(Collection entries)
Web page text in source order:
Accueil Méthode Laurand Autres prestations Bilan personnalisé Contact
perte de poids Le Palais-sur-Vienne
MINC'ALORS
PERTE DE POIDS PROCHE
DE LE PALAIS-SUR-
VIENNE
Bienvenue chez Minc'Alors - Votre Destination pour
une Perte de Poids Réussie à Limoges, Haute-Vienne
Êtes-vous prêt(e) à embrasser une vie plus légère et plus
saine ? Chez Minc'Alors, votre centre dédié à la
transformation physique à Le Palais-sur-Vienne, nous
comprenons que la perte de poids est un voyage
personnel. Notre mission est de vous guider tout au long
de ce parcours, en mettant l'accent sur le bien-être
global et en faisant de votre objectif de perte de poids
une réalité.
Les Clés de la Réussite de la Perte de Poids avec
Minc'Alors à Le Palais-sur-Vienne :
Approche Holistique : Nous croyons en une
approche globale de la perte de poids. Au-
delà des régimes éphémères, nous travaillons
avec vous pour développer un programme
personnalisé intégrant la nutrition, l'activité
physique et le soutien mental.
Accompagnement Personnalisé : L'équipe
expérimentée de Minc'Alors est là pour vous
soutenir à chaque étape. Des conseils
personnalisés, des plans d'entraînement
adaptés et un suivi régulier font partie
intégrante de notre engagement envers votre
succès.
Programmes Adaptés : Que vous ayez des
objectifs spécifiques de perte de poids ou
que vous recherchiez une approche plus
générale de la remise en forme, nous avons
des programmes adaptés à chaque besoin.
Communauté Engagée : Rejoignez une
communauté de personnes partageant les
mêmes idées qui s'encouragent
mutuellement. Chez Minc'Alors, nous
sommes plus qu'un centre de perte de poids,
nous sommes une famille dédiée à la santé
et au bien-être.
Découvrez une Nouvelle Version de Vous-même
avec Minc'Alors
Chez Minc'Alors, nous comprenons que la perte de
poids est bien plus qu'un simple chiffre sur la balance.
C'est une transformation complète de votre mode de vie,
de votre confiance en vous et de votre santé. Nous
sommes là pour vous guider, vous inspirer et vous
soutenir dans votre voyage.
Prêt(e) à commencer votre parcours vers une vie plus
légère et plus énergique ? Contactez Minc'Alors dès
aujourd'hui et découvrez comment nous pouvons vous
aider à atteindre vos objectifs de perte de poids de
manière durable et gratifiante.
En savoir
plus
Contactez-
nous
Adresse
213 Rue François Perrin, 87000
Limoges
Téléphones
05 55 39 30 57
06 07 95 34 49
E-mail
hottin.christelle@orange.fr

Task statement: Every line above is to be transcribed exactly, with nothing missed.

Response for this exercise:
Web page text in source order:
Accueil Méthode Laurand Autres prestations Bilan personnalisé Contact
perte de poids Le Palais-sur-Vienne
MINC'ALORS
PERTE DE POIDS PROCHE
DE LE PALAIS-SUR-
VIENNE
Bienvenue chez Minc'Alors - Votre Destination pour
une Perte de Poids Réussie à Limoges, Haute-Vienne
Êtes-vous prêt(e) à embrasser une vie plus légère et plus
saine ? Chez Minc'Alors, votre centre dédié à la
transformation physique à Le Palais-sur-Vienne, nous
comprenons que la perte de poids est un voyage
personnel. Notre mission est de vous guider tout au long
de ce parcours, en mettant l'accent sur le bien-être
global et en faisant de votre objectif de perte de poids
une réalité.
Les Clés de la Réussite de la Perte de Poids avec
Minc'Alors à Le Palais-sur-Vienne :
Approche Holistique : Nous croyons en une
approche globale de la perte de poids. Au-
delà des régimes éphémères, nous travaillons
avec vous pour développer un programme
personnalisé intégrant la nutrition, l'activité
physique et le soutien mental.
Accompagnement Personnalisé : L'équipe
expérimentée de Minc'Alors est là pour vous
soutenir à chaque étape. Des conseils
personnalisés, des plans d'entraînement
adaptés et un suivi régulier font partie
intégrante de notre engagement envers votre
succès.
Programmes Adaptés : Que vous ayez des
objectifs spécifiques de perte de poids ou
que vous recherchiez une approche plus
générale de la remise en forme, nous avons
des programmes adaptés à chaque besoin.
Communauté Engagée : Rejoignez une
communauté de personnes partageant les
mêmes idées qui s'encouragent
mutuellement. Chez Minc'Alors, nous
sommes plus qu'un centre de perte de poids,
nous sommes une famille dédiée à la santé
et au bien-être.
Découvrez une Nouvelle Version de Vous-même
avec Minc'Alors
Chez Minc'Alors, nous comprenons que la perte de
poids est bien plus qu'un simple chiffre sur la balance.
C'est une transformation complète de votre mode de vie,
de votre confiance en vous et de votre santé. Nous
sommes là pour vous guider, vous inspirer et vous
soutenir dans votre voyage.
Prêt(e) à commencer votre parcours vers une vie plus
légère et plus énergique ? Contactez Minc'Alors dès
aujourd'hui et découvrez comment nous pouvons vous
aider à atteindre vos objectifs de perte de poids de
manière durable et gratifiante.
En savoir
plus
Contactez-
nous
Adresse
213 Rue François Perrin, 87000
Limoges
Téléphones
05 55 39 30 57
06 07 95 34 49
E-mail
hottin.christelle@orange.fr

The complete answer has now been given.